Pues la verdad es que no lo he elegido yo. Volpa es todo un proceso, incluye una formación y tienes un acompañamiento. Y al final los formadores, que conocen tanto tus inquietudes, tus motivaciones y demás, te asignan un proyecto. Tú puedes sugerir ciertas preferencias, un proyecto de educación, de migración, de lo que sea. Pero sí, te lo asignan.
P. ¿Con qué expectativas vas?
Creo que desde que empecé la formación de Volpa -aunque suene a tópico, pero es verdad- me ha cambiado mucho la mirada, o por lo menos, el querer mirar.
P. Explica más en qué sentido te ha cambiado la mirada: ¿sobre ti misma? ¿sobre tu proyecto de vida?
Pues, mira, te hablo de lo concreto. Sobre mí misma; no sobre mi proyecto. Digamos que tenía muy claro que me considero una persona muy abierta, que yo no soy nada clasista, no soy nada racista, no soy nada machista, porque de verdad era mi voluntad evitar ser así. Y de pronto… Fue hacer la formación y decir, ostras, encuentro dentro de mí unos clasismos, unos racismos y un machismo que por dentro me destruye y me está haciendo mucho daño. Entonces, ser consciente de esto, para mí ha sido como lo más importante de la formación de Volpa.

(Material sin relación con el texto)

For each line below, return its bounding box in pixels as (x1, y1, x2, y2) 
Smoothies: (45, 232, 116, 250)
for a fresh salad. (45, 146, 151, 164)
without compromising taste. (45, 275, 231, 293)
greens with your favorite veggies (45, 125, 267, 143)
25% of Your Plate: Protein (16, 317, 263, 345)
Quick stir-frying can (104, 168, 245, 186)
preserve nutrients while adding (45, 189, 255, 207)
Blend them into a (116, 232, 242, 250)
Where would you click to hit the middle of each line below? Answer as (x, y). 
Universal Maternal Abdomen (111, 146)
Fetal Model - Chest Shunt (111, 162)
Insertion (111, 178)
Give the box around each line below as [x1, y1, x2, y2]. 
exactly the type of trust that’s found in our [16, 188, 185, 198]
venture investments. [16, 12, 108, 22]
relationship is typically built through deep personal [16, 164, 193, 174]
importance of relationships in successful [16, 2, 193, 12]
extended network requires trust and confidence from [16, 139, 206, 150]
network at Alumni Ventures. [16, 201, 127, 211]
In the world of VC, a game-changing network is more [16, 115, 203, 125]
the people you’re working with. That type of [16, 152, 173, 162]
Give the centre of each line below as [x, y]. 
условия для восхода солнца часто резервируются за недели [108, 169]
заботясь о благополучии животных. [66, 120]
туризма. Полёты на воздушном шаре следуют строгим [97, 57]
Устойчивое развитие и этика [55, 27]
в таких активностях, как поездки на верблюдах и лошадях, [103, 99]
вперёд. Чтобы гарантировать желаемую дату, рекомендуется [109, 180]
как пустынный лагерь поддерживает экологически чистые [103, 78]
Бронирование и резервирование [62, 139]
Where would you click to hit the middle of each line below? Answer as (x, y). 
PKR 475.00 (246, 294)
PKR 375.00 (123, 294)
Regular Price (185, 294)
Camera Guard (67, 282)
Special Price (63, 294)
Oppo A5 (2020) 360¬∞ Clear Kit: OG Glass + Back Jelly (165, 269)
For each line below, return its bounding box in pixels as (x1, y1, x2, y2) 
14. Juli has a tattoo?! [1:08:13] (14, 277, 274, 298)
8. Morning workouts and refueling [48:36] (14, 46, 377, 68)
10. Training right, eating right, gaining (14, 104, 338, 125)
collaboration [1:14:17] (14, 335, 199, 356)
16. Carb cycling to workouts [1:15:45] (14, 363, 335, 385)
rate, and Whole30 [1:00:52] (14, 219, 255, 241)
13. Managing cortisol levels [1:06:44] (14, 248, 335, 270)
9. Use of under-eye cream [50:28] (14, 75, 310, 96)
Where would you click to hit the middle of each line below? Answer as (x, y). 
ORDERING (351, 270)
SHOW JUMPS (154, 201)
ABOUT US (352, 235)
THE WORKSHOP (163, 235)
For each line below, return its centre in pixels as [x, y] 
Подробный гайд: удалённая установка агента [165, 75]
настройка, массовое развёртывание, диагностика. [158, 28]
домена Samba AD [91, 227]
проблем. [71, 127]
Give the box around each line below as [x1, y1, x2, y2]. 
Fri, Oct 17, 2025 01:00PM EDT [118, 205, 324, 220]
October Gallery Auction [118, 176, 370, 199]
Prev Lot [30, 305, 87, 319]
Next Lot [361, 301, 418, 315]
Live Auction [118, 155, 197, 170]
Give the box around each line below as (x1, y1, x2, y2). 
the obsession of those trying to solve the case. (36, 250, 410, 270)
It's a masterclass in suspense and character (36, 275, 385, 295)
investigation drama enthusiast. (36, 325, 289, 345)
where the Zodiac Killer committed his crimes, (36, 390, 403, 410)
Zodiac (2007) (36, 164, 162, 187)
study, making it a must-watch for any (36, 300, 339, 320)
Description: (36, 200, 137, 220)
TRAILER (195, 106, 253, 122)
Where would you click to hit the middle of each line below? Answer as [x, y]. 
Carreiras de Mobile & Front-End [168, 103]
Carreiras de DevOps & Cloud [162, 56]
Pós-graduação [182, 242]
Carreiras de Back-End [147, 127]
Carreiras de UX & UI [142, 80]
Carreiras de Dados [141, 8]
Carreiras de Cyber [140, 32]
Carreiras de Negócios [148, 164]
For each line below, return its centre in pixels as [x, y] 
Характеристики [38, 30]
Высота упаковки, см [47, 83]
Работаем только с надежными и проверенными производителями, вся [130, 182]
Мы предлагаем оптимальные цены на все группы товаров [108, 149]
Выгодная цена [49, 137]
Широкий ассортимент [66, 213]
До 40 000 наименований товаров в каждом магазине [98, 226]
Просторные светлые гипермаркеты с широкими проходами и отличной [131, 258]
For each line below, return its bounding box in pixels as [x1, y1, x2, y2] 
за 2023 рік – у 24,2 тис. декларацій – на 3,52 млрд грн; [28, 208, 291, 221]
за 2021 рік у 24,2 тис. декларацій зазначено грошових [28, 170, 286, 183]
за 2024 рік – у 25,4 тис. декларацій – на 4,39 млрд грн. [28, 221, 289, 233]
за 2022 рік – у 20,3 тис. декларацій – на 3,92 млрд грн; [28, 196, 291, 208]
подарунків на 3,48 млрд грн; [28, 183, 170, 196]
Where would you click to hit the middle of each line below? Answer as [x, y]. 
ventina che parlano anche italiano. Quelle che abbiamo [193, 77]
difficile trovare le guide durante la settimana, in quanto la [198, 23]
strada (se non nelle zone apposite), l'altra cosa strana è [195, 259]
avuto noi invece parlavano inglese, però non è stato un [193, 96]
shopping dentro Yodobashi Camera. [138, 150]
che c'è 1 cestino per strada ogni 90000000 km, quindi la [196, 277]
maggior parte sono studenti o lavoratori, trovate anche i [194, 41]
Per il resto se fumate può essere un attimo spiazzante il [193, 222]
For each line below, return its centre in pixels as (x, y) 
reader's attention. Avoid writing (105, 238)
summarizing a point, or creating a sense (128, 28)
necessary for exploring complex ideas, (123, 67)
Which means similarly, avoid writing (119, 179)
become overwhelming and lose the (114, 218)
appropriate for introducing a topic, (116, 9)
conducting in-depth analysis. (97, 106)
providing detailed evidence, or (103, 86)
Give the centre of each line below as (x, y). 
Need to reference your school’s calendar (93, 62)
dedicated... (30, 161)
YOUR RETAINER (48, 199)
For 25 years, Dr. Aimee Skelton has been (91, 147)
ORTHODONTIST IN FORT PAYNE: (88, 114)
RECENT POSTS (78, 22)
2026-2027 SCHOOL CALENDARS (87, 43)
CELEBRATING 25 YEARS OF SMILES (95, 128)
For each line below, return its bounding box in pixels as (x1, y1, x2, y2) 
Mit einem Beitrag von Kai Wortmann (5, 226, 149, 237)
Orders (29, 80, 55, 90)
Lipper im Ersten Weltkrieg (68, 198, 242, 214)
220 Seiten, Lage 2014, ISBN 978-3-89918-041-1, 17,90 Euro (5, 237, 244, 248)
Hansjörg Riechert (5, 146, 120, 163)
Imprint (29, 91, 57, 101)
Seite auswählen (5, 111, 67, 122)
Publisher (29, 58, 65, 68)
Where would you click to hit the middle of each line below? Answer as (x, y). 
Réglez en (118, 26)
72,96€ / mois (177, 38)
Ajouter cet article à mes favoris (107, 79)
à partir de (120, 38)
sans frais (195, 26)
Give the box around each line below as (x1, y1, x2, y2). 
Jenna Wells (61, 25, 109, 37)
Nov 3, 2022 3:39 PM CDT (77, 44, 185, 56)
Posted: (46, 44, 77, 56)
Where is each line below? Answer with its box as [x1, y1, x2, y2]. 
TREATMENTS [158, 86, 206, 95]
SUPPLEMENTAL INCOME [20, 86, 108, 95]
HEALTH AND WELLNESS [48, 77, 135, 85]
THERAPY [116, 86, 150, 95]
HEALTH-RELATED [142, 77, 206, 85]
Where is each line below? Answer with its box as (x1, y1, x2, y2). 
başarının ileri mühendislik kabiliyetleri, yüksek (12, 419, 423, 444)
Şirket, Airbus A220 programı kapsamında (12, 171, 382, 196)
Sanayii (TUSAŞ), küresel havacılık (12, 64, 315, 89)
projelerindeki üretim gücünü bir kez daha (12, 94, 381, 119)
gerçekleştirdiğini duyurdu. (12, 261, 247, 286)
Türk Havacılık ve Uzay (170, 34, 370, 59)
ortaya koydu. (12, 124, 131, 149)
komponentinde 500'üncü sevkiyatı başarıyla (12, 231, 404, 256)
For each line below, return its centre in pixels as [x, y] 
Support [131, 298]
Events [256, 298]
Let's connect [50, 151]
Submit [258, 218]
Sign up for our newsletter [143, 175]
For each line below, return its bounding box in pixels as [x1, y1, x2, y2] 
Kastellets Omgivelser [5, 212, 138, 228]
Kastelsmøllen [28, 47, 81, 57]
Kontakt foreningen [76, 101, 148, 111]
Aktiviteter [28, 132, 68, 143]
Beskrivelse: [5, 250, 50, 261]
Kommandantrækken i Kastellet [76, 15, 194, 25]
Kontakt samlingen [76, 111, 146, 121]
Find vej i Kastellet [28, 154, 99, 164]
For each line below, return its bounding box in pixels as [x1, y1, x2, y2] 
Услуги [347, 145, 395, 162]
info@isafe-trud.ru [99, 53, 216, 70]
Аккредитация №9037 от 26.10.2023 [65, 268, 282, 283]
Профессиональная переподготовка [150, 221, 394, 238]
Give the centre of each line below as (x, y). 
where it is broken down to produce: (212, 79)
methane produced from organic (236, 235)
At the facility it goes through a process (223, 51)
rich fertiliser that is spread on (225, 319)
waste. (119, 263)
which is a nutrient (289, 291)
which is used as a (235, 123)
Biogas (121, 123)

Y sobre la expectativa te diría que, ahora que soy un poco más consciente, ser consecuente estando ahí y en mi vuelta a España. No quiero enfocarlo como diciendo, esto es un voluntariado en el que yo voy a ayudar a no sé quién. Yo siento que quiero que esto sea de alguna manera para mí. Quiero que me ayuden a mí a cambiar esa mirada, como a desaprender un montón. Y creo que con ello es con lo que más yo luego voy a poder ayudar. El ayudar viene sólo cuando tu interior ha cambiado.
P. ¿Qué consejo darías a personas que se han planteado hacer este tipo de voluntariado? A lo mejor tú, como ellos, en su momento has estado dudando.

Yo misma empecé el proceso creyendo que no me iba a ir. O que no me iba a ir con Volpa. Y les diría que le den la oportunidad al proceso, al discernimiento. Y que luego tu consciente cambia. Porque tu interior es el mismo, pero tu consciente cambia. Y de repente dices… Yo llevaba toda la vida, cada vez que alguien me contaba que se había ido de voluntariado, de misión, de lo que sea… como que mi corazón ardía cada vez ¡Mucho! Y era como… ¡Calla, calla, calla! que yo voy a vivir una vida normal. Y es como que ahora que he dado el paso… es que mi corazón arde. O sea, estoy ahora mismo que vivo… este último mes, que está siendo muy emotivo con las despedidas, mi corazón es que arde a todas horas. Estoy feliz, plena. Diría que se den la oportunidad. Que siempre hay tiempo para decidir no irse.